● **Your objective**:
If a line of the records contains the string "ullamcorper", copy it out.
*** Data shown Section Begins ***
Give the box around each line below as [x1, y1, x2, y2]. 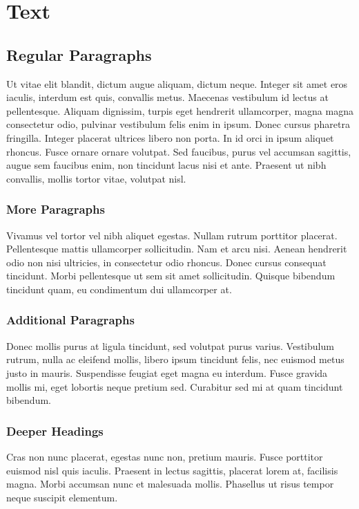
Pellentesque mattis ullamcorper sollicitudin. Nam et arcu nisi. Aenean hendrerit [6, 241, 347, 256]
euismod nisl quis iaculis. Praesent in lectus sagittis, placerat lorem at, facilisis [6, 463, 338, 477]
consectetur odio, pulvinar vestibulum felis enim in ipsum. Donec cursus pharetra [6, 117, 350, 131]
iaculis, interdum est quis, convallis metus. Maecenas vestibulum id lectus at [6, 90, 329, 104]
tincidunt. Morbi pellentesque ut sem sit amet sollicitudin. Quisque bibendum [6, 268, 336, 283]
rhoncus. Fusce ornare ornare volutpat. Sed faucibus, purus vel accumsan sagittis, [6, 144, 351, 158]
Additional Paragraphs [6, 311, 135, 328]
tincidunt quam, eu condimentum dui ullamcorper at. [6, 281, 232, 296]
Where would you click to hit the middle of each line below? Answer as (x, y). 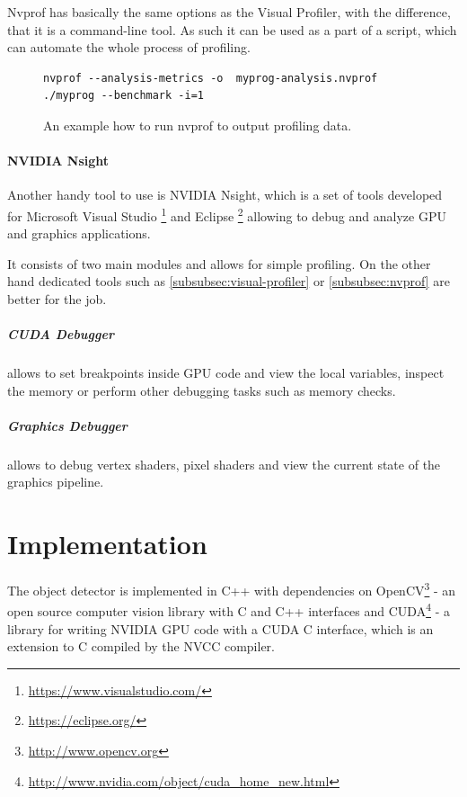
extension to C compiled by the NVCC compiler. (141, 646)
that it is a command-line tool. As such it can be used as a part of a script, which (232, 29)
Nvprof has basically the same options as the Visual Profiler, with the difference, (229, 12)
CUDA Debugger (61, 334)
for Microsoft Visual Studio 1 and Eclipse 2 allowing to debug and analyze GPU (227, 214)
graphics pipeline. (56, 482)
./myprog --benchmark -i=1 (123, 96)
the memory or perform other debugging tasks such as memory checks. (202, 390)
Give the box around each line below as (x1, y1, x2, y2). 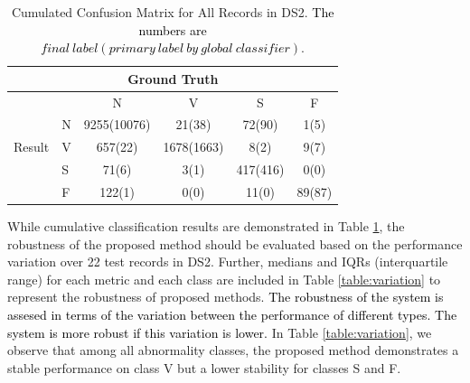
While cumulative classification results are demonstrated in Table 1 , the (7, 217, 405, 236)
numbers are (138, 20, 207, 39)
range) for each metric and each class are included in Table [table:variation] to (7, 269, 441, 288)
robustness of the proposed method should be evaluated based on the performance (7, 234, 463, 253)
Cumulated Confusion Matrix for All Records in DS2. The (11, 3, 334, 21)
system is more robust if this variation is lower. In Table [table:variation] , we (7, 322, 432, 341)
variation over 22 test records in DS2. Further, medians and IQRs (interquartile (7, 252, 448, 271)
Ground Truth (127, 69, 219, 88)
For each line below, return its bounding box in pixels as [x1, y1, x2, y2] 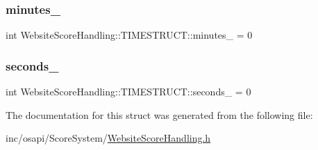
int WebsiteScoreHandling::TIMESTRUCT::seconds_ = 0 [6, 84, 251, 99]
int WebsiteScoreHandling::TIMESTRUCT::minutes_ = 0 [6, 28, 253, 42]
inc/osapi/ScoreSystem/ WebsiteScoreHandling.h [6, 131, 211, 145]
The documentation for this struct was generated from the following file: [6, 107, 313, 122]
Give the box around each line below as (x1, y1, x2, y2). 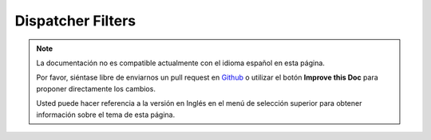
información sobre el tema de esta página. (36, 110, 176, 119)
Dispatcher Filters (14, 12, 136, 29)
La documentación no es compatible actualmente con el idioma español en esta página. (36, 58, 325, 68)
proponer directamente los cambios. (36, 84, 156, 93)
*** Data shown Section Ends ***
● **Task answer**:
Pellentesque mattis ullamcorper sollicitudin. Nam et arcu nisi. Aenean hendrerit [6, 241, 347, 256]
tincidunt quam, eu condimentum dui ullamcorper at. [6, 281, 232, 296]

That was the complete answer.